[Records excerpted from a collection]
►

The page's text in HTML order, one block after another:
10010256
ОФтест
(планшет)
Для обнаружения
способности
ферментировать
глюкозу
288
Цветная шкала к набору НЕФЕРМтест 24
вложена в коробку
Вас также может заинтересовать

◄

Exercise brief:
A verbatim copy of all the entries above is requested.

Response for this exercise:
The page's text in HTML order, one block after another:
10010256
ОФтест
(планшет)
Для обнаружения
способности
ферментировать
глюкозу
288
Цветная шкала к набору НЕФЕРМтест 24
вложена в коробку
Вас также может заинтересовать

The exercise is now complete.